CARMEL, Ind. -

Rick Griskie has a simple way of describing the new “natural language” search functionality on ADESA.com that the company says makes finding vehicles faster, easier and more robust. He describes it as a “Google-like search.”

Griskie, who is ADESA’s chief information officer, explains that today, most people find vehicles through features. The searcher first enters the manufacturer such as Ford. Then the system asks the searcher to choose from a list of models, such as an F-150. Then, the user must drill down through additional filters, which Griskie describes as “quite cumbersome.”

“Natural language search, quite frankly, is what Google introduced us to when they came on the scene a number of years ago, where instead of using filters and drop downs, you just started typing in the … search box what you’re looking for,” Griskie said in a phone interview Wednesday.

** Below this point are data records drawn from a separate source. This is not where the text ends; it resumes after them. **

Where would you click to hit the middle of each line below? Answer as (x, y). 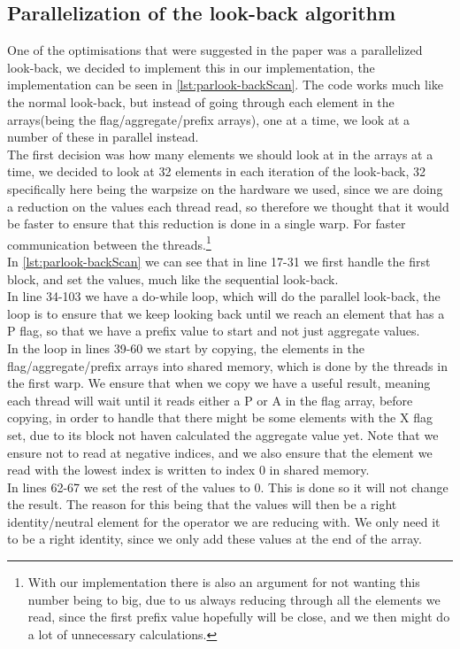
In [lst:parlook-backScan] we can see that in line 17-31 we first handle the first (219, 261)
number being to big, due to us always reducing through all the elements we (234, 599)
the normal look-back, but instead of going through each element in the (201, 101)
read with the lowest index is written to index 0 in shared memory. (188, 470)
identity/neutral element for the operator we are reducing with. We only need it (224, 521)
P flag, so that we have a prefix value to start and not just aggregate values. (214, 331)
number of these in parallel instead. (103, 137)
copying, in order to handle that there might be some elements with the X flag (220, 417)
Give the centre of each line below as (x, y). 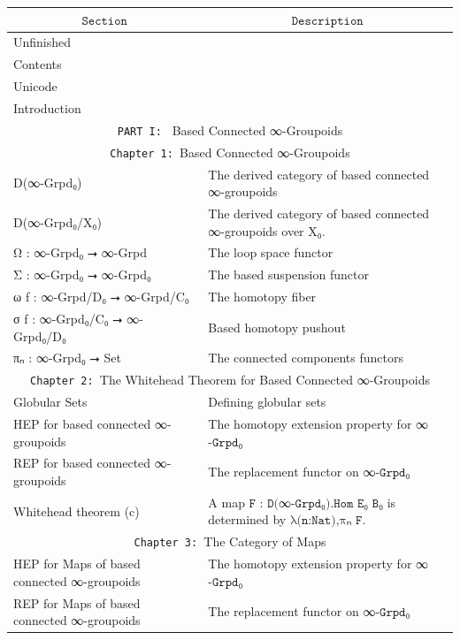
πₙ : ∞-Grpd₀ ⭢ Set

ADESA said in a news release that its new search capability uses what it describes as “the leading cloud-based search technology,” which can return up to 400,000 vehicles in less than two seconds. ADESA said that is six times faster than before.

The natural-language capability is a first for the remarketing industry, ADESA said. The enhancement, paired with ADESA.com’s advanced filter options and canonical database, substantially reduces the time a user spends searching for the right vehicles, the company said, adding that it improves productivity and profitability for dealers of all sizes and sales volumes.

Griskie also explained the canonical data in a simplified way, describing it as a “decoder ring,” and mentioning the usual search through make, model, and trim.

“However the data we receive from the numerous disparate sources of that data [doesn’t] follow the make, model, trim very cleanly,” he said. “So we’ve created a canonical database that is effectively the decoder ring. So for example, in the trim field for many of the data sets that we receive, trim is blank. But we’ve created a proprietary way to ascertain what trim that vehicle really is, and that goes back to our canonical database. And then more people that use our natural language search, the smarter that canonical database becomes based on what people are searching for,” he said.

Griskie added in a news release that “The most crucial activity for dealers sourcing inventory is vehicle search.”

“Our search now rivals anything you’d find in the online shopping space. It works even when customers misspell an entry. Plus, it learns from itself, quickly adapting to help buyers more effectively with repeated use and giving customers more of what they want and less of what they don’t want,” he said.